Restate verbatim the span of lines below between the line with "O quantitativo máximo" and the line with "1530215 WARLEY RIBEIRO", including those two lines, and only that span.

──────── RECORD EXCERPTS ────────

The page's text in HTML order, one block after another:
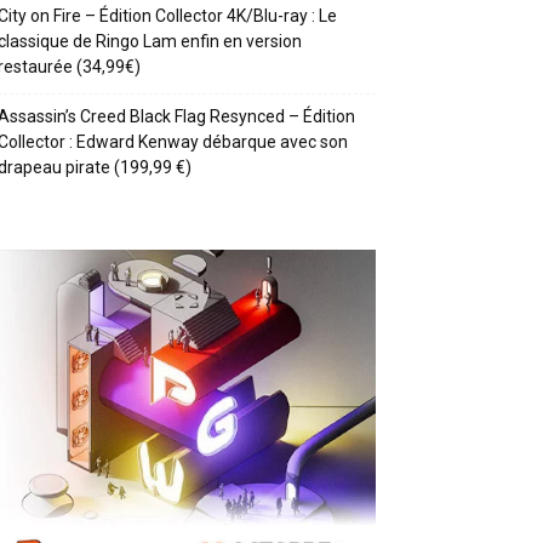
on Fire – Édition Collector 4K/Blu-ray : Le
de Ringo Lam enfin en version
(34,99€)
Creed Black Flag Resynced – Édition
: Edward Kenway débarque avec son
pirate (199,99 €)
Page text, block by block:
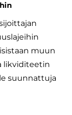
muun
likviditeetin
suunnattuja
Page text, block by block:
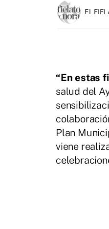
EL
“En estas
salud del
Plan
viene
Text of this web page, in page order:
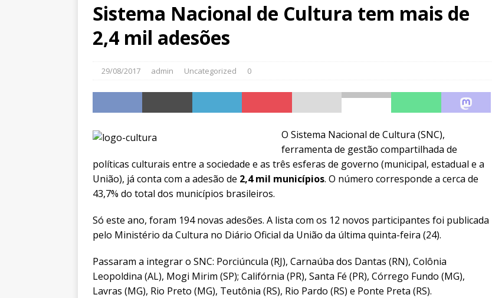
Sistema Nacional de Cultura tem mais de
2,4 mil adesões
29/08/2017 admin Uncategorized 0
O Sistema Nacional de Cultura (SNC),
ferramenta de gestão compartilhada de
políticas culturais entre a sociedade e as três esferas de governo (municipal, estadual e a
União), já conta com a adesão de 2,4 mil municípios. O número corresponde a cerca de
43,7% do total dos municípios brasileiros.
Só este ano, foram 194 novas adesões. A lista com os 12 novos participantes foi publicada
pelo Ministério da Cultura no Diário Oficial da União da última quinta-feira (24).
Passaram a integrar o SNC: Porciúncula (RJ), Carnaúba dos Dantas (RN), Colônia
Leopoldina (AL), Mogi Mirim (SP); Califórnia (PR), Santa Fé (PR), Córrego Fundo (MG),
Lavras (MG), Rio Preto (MG), Teutônia (RS), Rio Pardo (RS) e Ponte Preta (RS).
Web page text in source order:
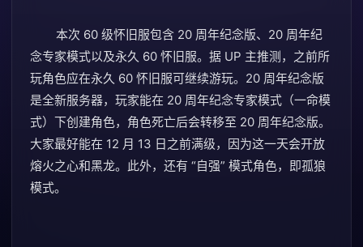
本次 60 级怀旧服包含 20 周年纪念版、20 周年纪
念专家模式以及永久 60 怀旧服。据 UP 主推测，之前所
玩角色应在永久 60 怀旧服可继续游玩。20 周年纪念版
是全新服务器，玩家能在 20 周年纪念专家模式（一命模
式）下创建角色，角色死亡后会转移至 20 周年纪念版。
大家最好能在 12 月 13 日之前满级，因为这一天会开放
熔火之心和黑龙。此外，还有 “自强” 模式角色，即孤狼
模式。
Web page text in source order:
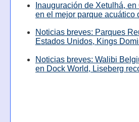
Inauguración de Xetulhá,
en el mejor parque acuático
Noticias breves: Parques
Estados Unidos, Kings
Noticias breves: Walibi
en Dock World, Liseberg
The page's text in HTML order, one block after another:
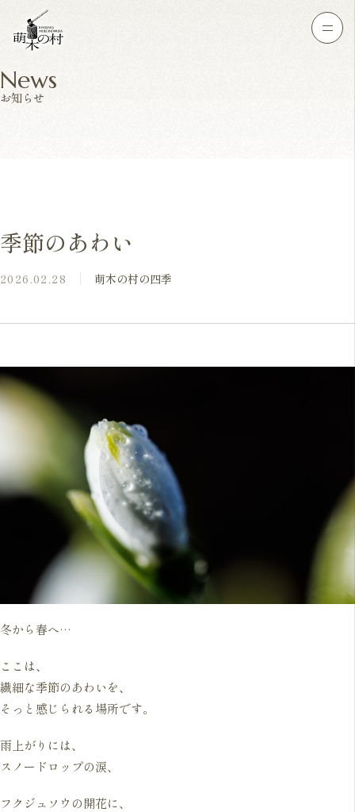
News
お知らせ
季節のあわい
2026.02.28 萌木の村の四季
冬から春へ…
ここは、
繊細な季節のあわいを、
そっと感じられる場所です。
雨上がりには、
スノードロップの涙、
フクジュソウの開花に、
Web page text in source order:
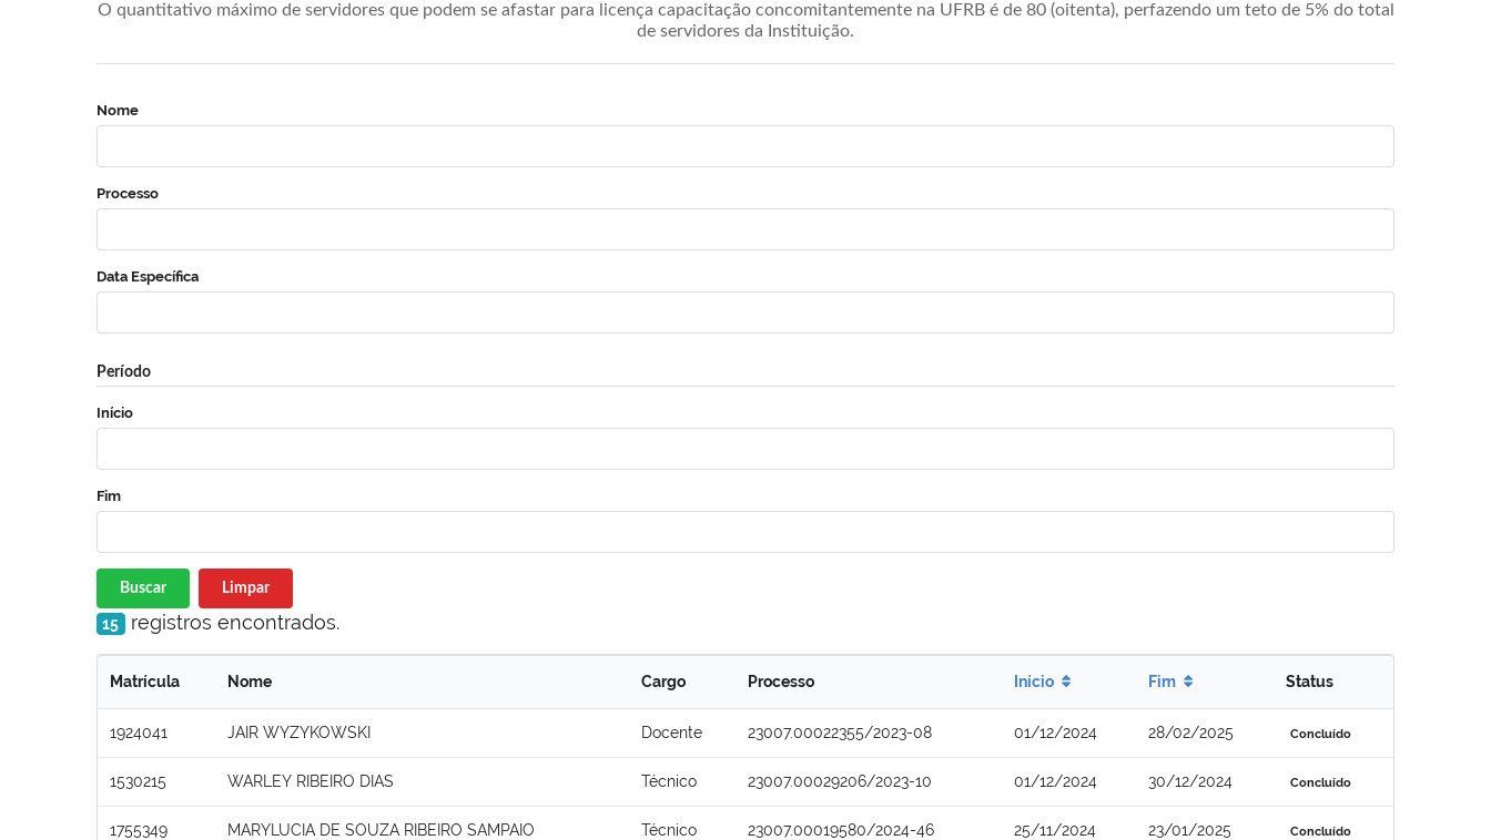
O quantitativo máximo de servidores que podem se afastar para licença capacitação concomitantemente na UFRB é de 80 (oitenta), perfazendo um teto de 5% do total
de servidores da Instituição.
Nome
Processo
Data Específica
Período
Início
Fim
Buscar Limpar
15 registros encontrados.
Matrícula Nome Cargo Processo Início Fim Status
1924041 JAIR WYZYKOWSKI Docente 23007.00022355/2023-08 01/12/2024 28/02/2025 Concluído
1530215 WARLEY RIBEIRO DIAS Técnico 23007.00029206/2023-10 01/12/2024 30/12/2024 Concluído
1755349 MARYLUCIA DE SOUZA RIBEIRO SAMPAIO Técnico 23007.00019580/2024-46 25/11/2024 23/01/2025 Concluído
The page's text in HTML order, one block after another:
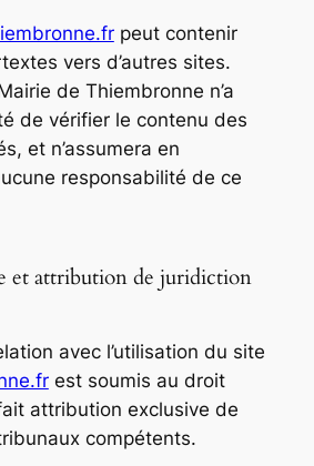
peut contenir
vers d’autres sites.
de Thiembronne n’a
de vérifier le contenu des
et n’assumera en
responsabilité de ce
et attribution de juridiction
avec l’utilisation du site
est soumis au droit
attribution exclusive de
compétents.
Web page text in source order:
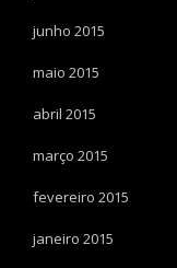
junho 2015
maio 2015
abril 2015
março 2015
fevereiro 2015
janeiro 2015
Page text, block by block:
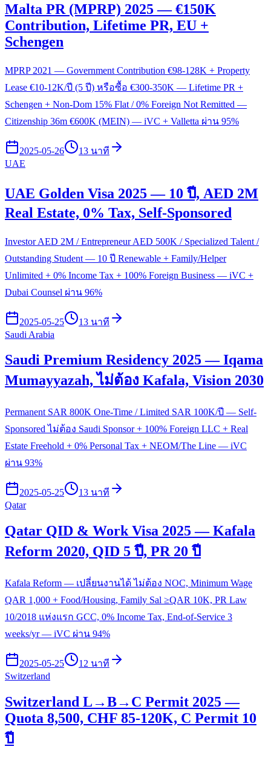
Malta PR (MPRP) 2025 — €150K
Contribution, Lifetime PR, EU +
Schengen
MPRP 2021 — Government Contribution €98-128K + Property
Lease €10-12K/ปี (5 ปี) หรือซื้อ €300-350K — Lifetime PR +
Schengen + Non-Dom 15% Flat / 0% Foreign Not Remitted —
Citizenship 36m €600K (MEIN) — iVC + Valletta ผ่าน 95%
2025-05-26
13 นาที
UAE
UAE Golden Visa 2025 — 10 ปี, AED 2M
Real Estate, 0% Tax, Self-Sponsored
Investor AED 2M / Entrepreneur AED 500K / Specialized Talent /
Outstanding Student — 10 ปี Renewable + Family/Helper
Unlimited + 0% Income Tax + 100% Foreign Business — iVC +
Dubai Counsel ผ่าน 96%
2025-05-25
13 นาที
Saudi Arabia
Saudi Premium Residency 2025 — Iqama
Mumayyazah, ไม่ต้อง Kafala, Vision 2030
Permanent SAR 800K One-Time / Limited SAR 100K/ปี — Self-
Sponsored ไม่ต้อง Saudi Sponsor + 100% Foreign LLC + Real
Estate Freehold + 0% Personal Tax + NEOM/The Line — iVC
ผ่าน 93%
2025-05-25
13 นาที
Qatar
Qatar QID & Work Visa 2025 — Kafala
Reform 2020, QID 5 ปี, PR 20 ปี
Kafala Reform — เปลี่ยนงานได้ ไม่ต้อง NOC, Minimum Wage
QAR 1,000 + Food/Housing, Family Sal ≥QAR 10K, PR Law
10/2018 แห่งแรก GCC, 0% Income Tax, End-of-Service 3
weeks/yr — iVC ผ่าน 94%
2025-05-25
12 นาที
Switzerland
Switzerland L→B→C Permit 2025 —
Quota 8,500, CHF 85-120K, C Permit 10
ปี
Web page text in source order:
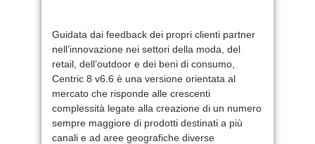
Guidata dai feedback dei propri clienti partner
nell’innovazione nei settori della moda, del
retail, dell’outdoor e dei beni di consumo,
Centric 8 v6.6 è una versione orientata al
mercato che risponde alle crescenti
complessità legate alla creazione di un numero
sempre maggiore di prodotti destinati a più
canali e ad aree geografiche diverse
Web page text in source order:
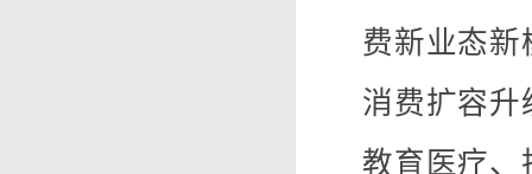
费新业态新
消费扩容升
教育医疗、
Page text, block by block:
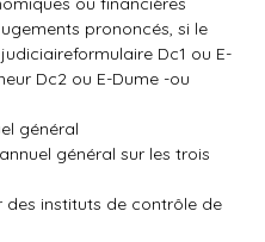
prononcés, si le
Dc1 ou E-
Dc2 ou E-Dume -ou
général
général sur les trois
des instituts de contrôle de
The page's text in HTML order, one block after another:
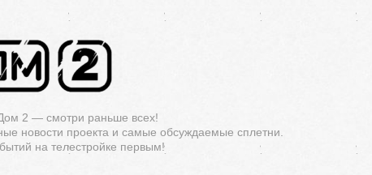
2 — смотри раньше всех!
новости проекта и самые обсуждаемые сплетни.
на телестройке первым!
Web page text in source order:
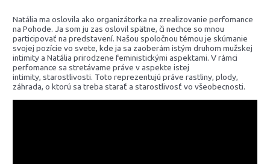
Natália ma oslovila ako organizátorka na zrealizovanie perfomance
na Pohode. Ja som ju zas oslovil spätne, či nechce so mnou
participovať na predstavení. Našou spoločnou témou je skúmanie
svojej pozície vo svete, kde ja sa zaoberám istým druhom mužskej
intimity a Natália prirodzene feministickými aspektami. V rámci
perfomance sa stretávame práve v aspekte istej
intimity, starostlivosti. Toto reprezentujú práve rastliny, plody,
záhrada, o ktorú sa treba starať a starostlivosť vo všeobecnosti.
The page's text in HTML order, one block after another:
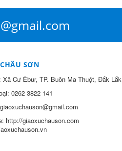
SƠN
Xã Cư Êbur, TP. Buôn Ma Thuột, Đắk Lắk
0262 3822 141
giaoxuchauson@gmail.com
http://giaoxuchauson.com
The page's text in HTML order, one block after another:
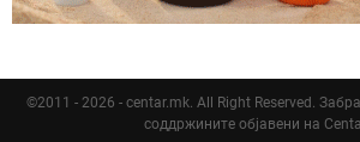
©2011 - 2026 - centar.mk. All Right Reserved.
соддржините објавени на
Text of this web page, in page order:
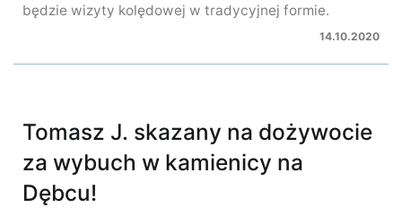
będzie wizyty kolędowej w tradycyjnej formie.
14.10.2020
Tomasz J. skazany na dożywocie
za wybuch w kamienicy na
Dębcu!
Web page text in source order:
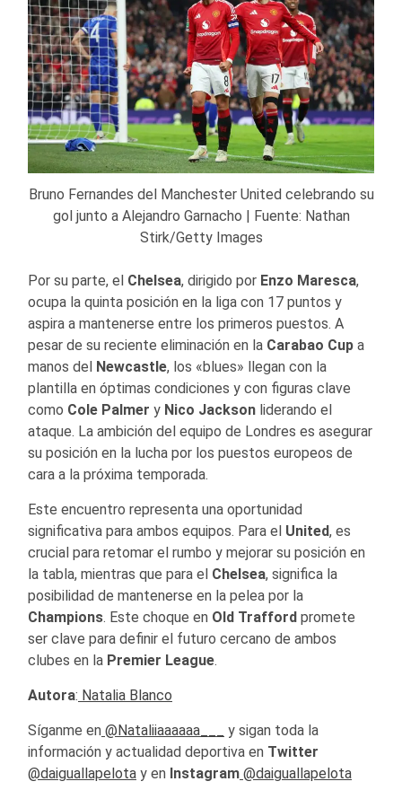
Bruno Fernandes del Manchester United celebrando su
gol junto a Alejandro Garnacho | Fuente: Nathan
Stirk/Getty Images
Por su parte, el Chelsea, dirigido por Enzo Maresca,
ocupa la quinta posición en la liga con 17 puntos y
aspira a mantenerse entre los primeros puestos. A
pesar de su reciente eliminación en la Carabao Cup a
manos del
Newcastle, los «blues» llegan con la
plantilla en óptimas condiciones y con figuras clave
como Cole Palmer y Nico Jackson liderando el
ataque. La ambición del equipo de Londres es asegurar
su posición en la lucha por los puestos europeos de
cara a la próxima temporada.
Este encuentro representa una oportunidad
significativa para ambos equipos. Para el United, es
crucial para retomar el rumbo y mejorar su posición en
la tabla, mientras que para el Chelsea, significa la
posibilidad de mantenerse en la pelea por la
Champions. Este choque en Old Trafford promete
ser clave para definir el futuro cercano de ambos
clubes en la Premier League.
Autora: Natalia Blanco
Síganme en @Nataliiaaaaaa___
y sigan toda la
información y actualidad deportiva en Twitter
@daiguallapelota y en Instagram @daiguallapelota
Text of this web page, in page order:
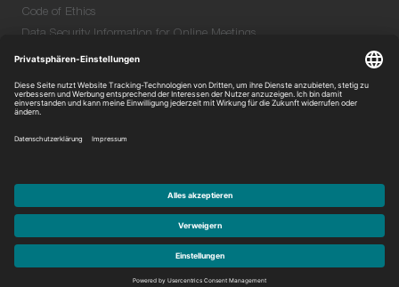
Code of Ethics
Data Security Information for Online Meetings
(PDF)
Einkaufsbedingungen (PDF)
© Niterra. Alle Rechte vorbehalten.

────────

> OUTPUT BELOW
O quantitativo máximo de servidores que podem se afastar para licença capacitação concomitantemente na UFRB é de 80 (oitenta), perfazendo um teto de 5% do total
de servidores da Instituição.
Nome
Processo
Data Específica
Período
Início
Fim
Buscar Limpar
15 registros encontrados.
Matrícula Nome Cargo Processo Início Fim Status
1924041 JAIR WYZYKOWSKI Docente 23007.00022355/2023-08 01/12/2024 28/02/2025 Concluído
1530215 WARLEY RIBEIRO DIAS Técnico 23007.00029206/2023-10 01/12/2024 30/12/2024 Concluído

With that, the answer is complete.